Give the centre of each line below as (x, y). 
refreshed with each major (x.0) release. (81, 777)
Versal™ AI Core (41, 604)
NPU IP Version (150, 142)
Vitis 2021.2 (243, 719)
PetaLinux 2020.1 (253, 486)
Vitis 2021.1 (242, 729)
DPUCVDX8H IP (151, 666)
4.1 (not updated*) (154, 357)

::::::::

Prompt:
From the line containing "NPU IP Version (150, 142)" through the last line of the entries above, print each line exactly as it stands.

Answer section:
NPU IP Version (150, 142)
Vitis 2021.2 (243, 719)
PetaLinux 2020.1 (253, 486)
Vitis 2021.1 (242, 729)
DPUCVDX8H IP (151, 666)
4.1 (not updated*) (154, 357)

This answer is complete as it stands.